Goal of the exercise:
Set every entry below down once more, exactly as it stands, without images.

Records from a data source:
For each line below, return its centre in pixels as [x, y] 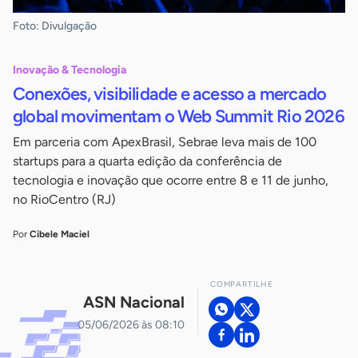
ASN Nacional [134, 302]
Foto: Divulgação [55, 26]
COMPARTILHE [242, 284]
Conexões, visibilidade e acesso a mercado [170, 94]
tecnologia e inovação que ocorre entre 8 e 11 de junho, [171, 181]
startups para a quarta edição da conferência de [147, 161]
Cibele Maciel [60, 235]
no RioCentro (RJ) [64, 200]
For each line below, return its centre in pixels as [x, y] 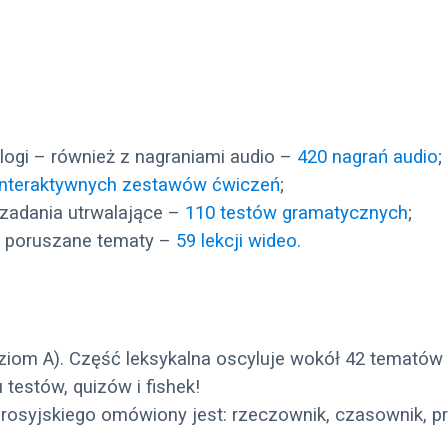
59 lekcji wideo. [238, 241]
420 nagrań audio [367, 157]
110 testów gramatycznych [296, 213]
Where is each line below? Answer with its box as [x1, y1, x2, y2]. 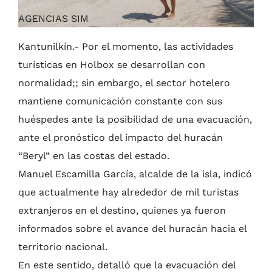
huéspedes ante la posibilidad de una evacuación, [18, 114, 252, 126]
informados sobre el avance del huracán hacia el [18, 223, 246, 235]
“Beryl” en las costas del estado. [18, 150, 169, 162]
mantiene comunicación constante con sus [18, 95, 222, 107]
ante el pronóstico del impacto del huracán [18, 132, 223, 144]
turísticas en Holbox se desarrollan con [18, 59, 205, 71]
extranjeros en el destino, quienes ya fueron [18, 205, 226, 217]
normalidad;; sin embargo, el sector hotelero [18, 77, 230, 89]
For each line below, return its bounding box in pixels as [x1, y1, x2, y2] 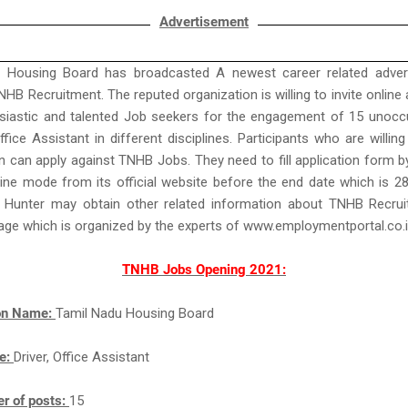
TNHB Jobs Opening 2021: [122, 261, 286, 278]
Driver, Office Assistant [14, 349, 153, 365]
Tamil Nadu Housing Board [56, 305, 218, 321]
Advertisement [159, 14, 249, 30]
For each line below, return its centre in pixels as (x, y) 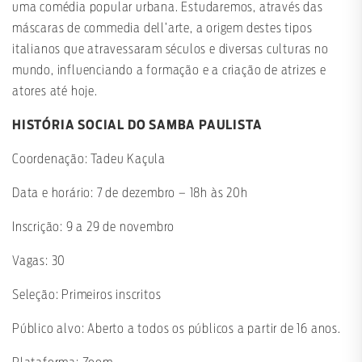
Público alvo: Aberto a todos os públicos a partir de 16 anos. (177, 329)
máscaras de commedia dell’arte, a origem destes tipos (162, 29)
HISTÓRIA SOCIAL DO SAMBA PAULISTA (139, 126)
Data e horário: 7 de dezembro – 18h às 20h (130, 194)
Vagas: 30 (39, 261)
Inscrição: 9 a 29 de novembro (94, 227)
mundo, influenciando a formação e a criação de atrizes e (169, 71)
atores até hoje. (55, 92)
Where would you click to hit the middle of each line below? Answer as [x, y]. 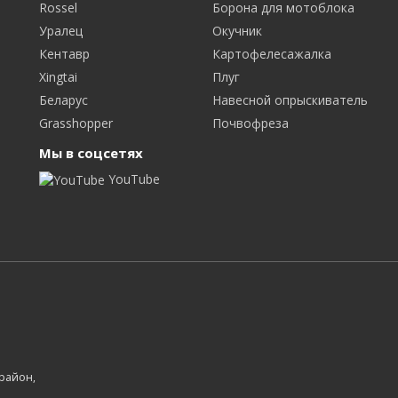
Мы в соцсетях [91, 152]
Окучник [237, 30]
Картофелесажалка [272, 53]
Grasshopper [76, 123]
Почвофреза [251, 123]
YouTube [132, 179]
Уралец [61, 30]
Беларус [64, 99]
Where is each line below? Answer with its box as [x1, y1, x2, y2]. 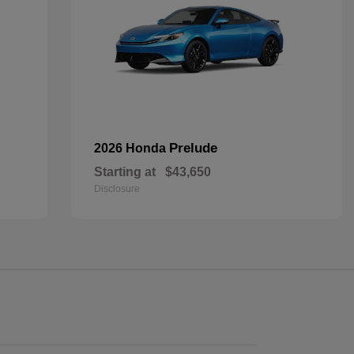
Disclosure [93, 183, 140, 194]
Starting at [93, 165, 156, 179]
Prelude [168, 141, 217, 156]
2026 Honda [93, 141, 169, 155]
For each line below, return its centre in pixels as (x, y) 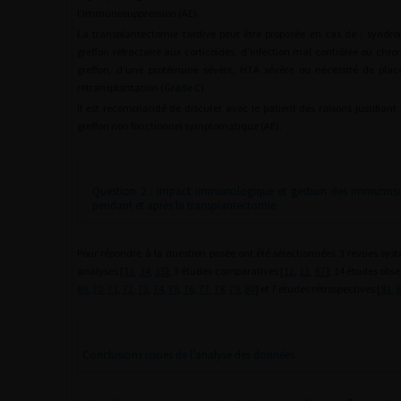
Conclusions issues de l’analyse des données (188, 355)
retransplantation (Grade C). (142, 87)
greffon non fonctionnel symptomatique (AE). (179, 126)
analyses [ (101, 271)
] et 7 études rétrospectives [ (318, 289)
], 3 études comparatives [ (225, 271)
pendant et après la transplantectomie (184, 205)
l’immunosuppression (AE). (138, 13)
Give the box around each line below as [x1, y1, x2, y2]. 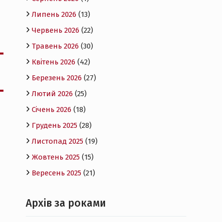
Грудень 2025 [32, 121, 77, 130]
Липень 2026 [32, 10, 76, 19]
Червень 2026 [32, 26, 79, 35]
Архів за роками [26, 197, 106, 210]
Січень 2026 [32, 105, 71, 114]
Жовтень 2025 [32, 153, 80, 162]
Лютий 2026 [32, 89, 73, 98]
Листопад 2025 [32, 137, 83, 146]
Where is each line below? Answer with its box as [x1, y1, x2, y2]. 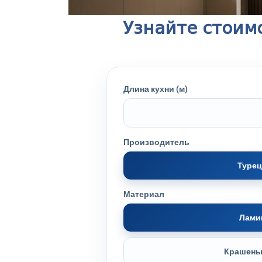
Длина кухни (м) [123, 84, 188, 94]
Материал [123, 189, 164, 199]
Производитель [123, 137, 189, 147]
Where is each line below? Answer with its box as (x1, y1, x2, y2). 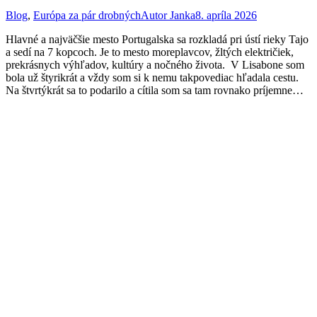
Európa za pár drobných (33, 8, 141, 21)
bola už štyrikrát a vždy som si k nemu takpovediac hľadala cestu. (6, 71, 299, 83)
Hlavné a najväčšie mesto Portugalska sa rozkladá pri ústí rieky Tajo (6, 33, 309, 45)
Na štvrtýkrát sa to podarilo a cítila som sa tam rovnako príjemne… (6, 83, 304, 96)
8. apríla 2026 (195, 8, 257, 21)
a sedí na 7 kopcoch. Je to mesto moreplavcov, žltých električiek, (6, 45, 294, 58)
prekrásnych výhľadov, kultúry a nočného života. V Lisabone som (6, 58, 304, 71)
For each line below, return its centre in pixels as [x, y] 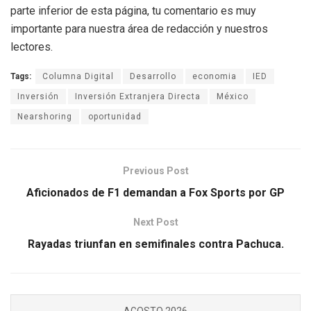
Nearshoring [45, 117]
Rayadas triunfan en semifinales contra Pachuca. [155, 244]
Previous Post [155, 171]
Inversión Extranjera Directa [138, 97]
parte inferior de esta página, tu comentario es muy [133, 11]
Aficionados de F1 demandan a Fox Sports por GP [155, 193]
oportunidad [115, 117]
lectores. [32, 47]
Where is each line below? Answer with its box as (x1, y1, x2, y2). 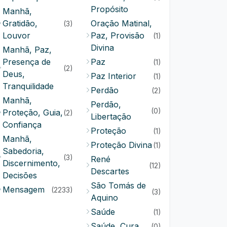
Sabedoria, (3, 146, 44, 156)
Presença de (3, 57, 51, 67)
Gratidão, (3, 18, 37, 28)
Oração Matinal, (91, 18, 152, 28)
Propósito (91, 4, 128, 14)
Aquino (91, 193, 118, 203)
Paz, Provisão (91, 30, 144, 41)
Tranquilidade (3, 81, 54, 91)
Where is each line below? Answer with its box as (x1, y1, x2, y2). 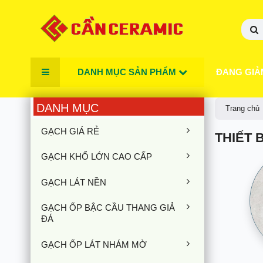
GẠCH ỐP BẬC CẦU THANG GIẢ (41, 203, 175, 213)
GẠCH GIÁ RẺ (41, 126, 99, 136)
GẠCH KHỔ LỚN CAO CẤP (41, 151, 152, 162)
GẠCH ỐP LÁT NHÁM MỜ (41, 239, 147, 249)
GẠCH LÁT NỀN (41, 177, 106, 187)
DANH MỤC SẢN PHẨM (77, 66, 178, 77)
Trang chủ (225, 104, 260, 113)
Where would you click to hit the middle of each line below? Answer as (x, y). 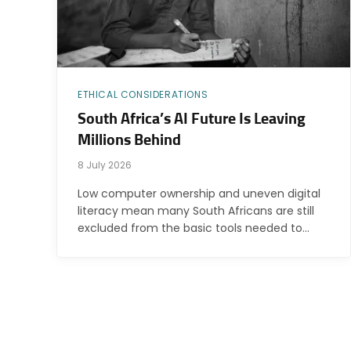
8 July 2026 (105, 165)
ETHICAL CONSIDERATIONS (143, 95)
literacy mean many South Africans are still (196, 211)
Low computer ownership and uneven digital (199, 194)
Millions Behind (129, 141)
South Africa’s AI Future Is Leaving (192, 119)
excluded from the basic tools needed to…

Task result:
For each line below, return its centre in pixels as [x, y] 
ASN Nacional [134, 302]
Foto: Divulgação [55, 26]
COMPARTILHE [242, 284]
Conexões, visibilidade e acesso a mercado [170, 94]
tecnologia e inovação que ocorre entre 8 e 11 de junho, [171, 181]
startups para a quarta edição da conferência de [147, 161]
Cibele Maciel [60, 235]
no RioCentro (RJ) [64, 200]
For each line below, return its centre in pixels as [x, y] 
59 lekcji wideo. [238, 241]
420 nagrań audio [367, 157]
110 testów gramatycznych [296, 213]
Where is each line below? Answer with its box as [x1, y1, x2, y2]. 
huéspedes ante la posibilidad de una evacuación, [18, 114, 252, 126]
informados sobre el avance del huracán hacia el [18, 223, 246, 235]
“Beryl” en las costas del estado. [18, 150, 169, 162]
mantiene comunicación constante con sus [18, 95, 222, 107]
ante el pronóstico del impacto del huracán [18, 132, 223, 144]
turísticas en Holbox se desarrollan con [18, 59, 205, 71]
extranjeros en el destino, quienes ya fueron [18, 205, 226, 217]
normalidad;; sin embargo, el sector hotelero [18, 77, 230, 89]
For each line below, return its bounding box in pixels as [x1, y1, x2, y2] 
TNHB Jobs Opening 2021: [122, 261, 286, 278]
Driver, Office Assistant [14, 349, 153, 365]
Tamil Nadu Housing Board [56, 305, 218, 321]
Advertisement [159, 14, 249, 30]
For each line below, return its centre in pixels as (x, y) 
Público alvo: Aberto a todos os públicos a partir de 16 anos. (177, 329)
máscaras de commedia dell’arte, a origem destes tipos (162, 29)
HISTÓRIA SOCIAL DO SAMBA PAULISTA (139, 126)
Data e horário: 7 de dezembro – 18h às 20h (130, 194)
Vagas: 30 (39, 261)
Inscrição: 9 a 29 de novembro (94, 227)
mundo, influenciando a formação e a criação de atrizes e (169, 71)
atores até hoje. (55, 92)
Where would you click to hit the middle of each line below? Answer as [x, y]. 
Мы в соцсетях [91, 152]
Окучник [237, 30]
Картофелесажалка [272, 53]
Grasshopper [76, 123]
Почвофреза [251, 123]
YouTube [132, 179]
Уралец [61, 30]
Беларус [64, 99]
Where is each line below? Answer with its box as [x1, y1, x2, y2]. 
Disclosure [93, 183, 140, 194]
Starting at [93, 165, 156, 179]
Prelude [168, 141, 217, 156]
2026 Honda [93, 141, 169, 155]
For each line below, return its centre in pixels as (x, y) 
Conclusions issues de l’analyse des données (188, 355)
retransplantation (Grade C). (142, 87)
greffon non fonctionnel symptomatique (AE). (179, 126)
analyses [ (101, 271)
] et 7 études rétrospectives [ (318, 289)
], 3 études comparatives [ (225, 271)
pendant et après la transplantectomie (184, 205)
l’immunosuppression (AE). (138, 13)
Give the box around each line below as [x1, y1, x2, y2]. 
Грудень 2025 [32, 121, 77, 130]
Липень 2026 [32, 10, 76, 19]
Червень 2026 [32, 26, 79, 35]
Архів за роками [26, 197, 106, 210]
Січень 2026 [32, 105, 71, 114]
Жовтень 2025 [32, 153, 80, 162]
Лютий 2026 [32, 89, 73, 98]
Листопад 2025 [32, 137, 83, 146]
Where is each line below? Answer with its box as [x1, y1, x2, y2]. 
Длина кухни (м) [123, 84, 188, 94]
Материал [123, 189, 164, 199]
Производитель [123, 137, 189, 147]
Where is each line below? Answer with its box as (x1, y1, x2, y2). 
Európa za pár drobných (33, 8, 141, 21)
bola už štyrikrát a vždy som si k nemu takpovediac hľadala cestu. (6, 71, 299, 83)
Hlavné a najväčšie mesto Portugalska sa rozkladá pri ústí rieky Tajo (6, 33, 309, 45)
Na štvrtýkrát sa to podarilo a cítila som sa tam rovnako príjemne… (6, 83, 304, 96)
8. apríla 2026 (195, 8, 257, 21)
a sedí na 7 kopcoch. Je to mesto moreplavcov, žltých električiek, (6, 45, 294, 58)
prekrásnych výhľadov, kultúry a nočného života. V Lisabone som (6, 58, 304, 71)
For each line below, return its centre in pixels as [x, y] 
Nearshoring [45, 117]
Rayadas triunfan en semifinales contra Pachuca. [155, 244]
Previous Post [155, 171]
Inversión Extranjera Directa [138, 97]
parte inferior de esta página, tu comentario es muy [133, 11]
Aficionados de F1 demandan a Fox Sports por GP [155, 193]
oportunidad [115, 117]
lectores. [32, 47]
Where is each line below? Answer with its box as (x1, y1, x2, y2). 
Sabedoria, (3, 146, 44, 156)
Presença de (3, 57, 51, 67)
Gratidão, (3, 18, 37, 28)
Oração Matinal, (91, 18, 152, 28)
Propósito (91, 4, 128, 14)
Aquino (91, 193, 118, 203)
Paz, Provisão (91, 30, 144, 41)
Tranquilidade (3, 81, 54, 91)
Where is each line below? Answer with its box as (x1, y1, x2, y2). 
GẠCH ỐP BẬC CẦU THANG GIẢ (41, 203, 175, 213)
GẠCH GIÁ RẺ (41, 126, 99, 136)
GẠCH KHỔ LỚN CAO CẤP (41, 151, 152, 162)
GẠCH ỐP LÁT NHÁM MỜ (41, 239, 147, 249)
GẠCH LÁT NỀN (41, 177, 106, 187)
DANH MỤC SẢN PHẨM (77, 66, 178, 77)
Trang chủ (225, 104, 260, 113)
Where would you click to hit the middle of each line below? Answer as (x, y). 
8 July 2026 (105, 165)
ETHICAL CONSIDERATIONS (143, 95)
literacy mean many South Africans are still (196, 211)
Low computer ownership and uneven digital (199, 194)
Millions Behind (129, 141)
South Africa’s AI Future Is Leaving (192, 119)
excluded from the basic tools needed to…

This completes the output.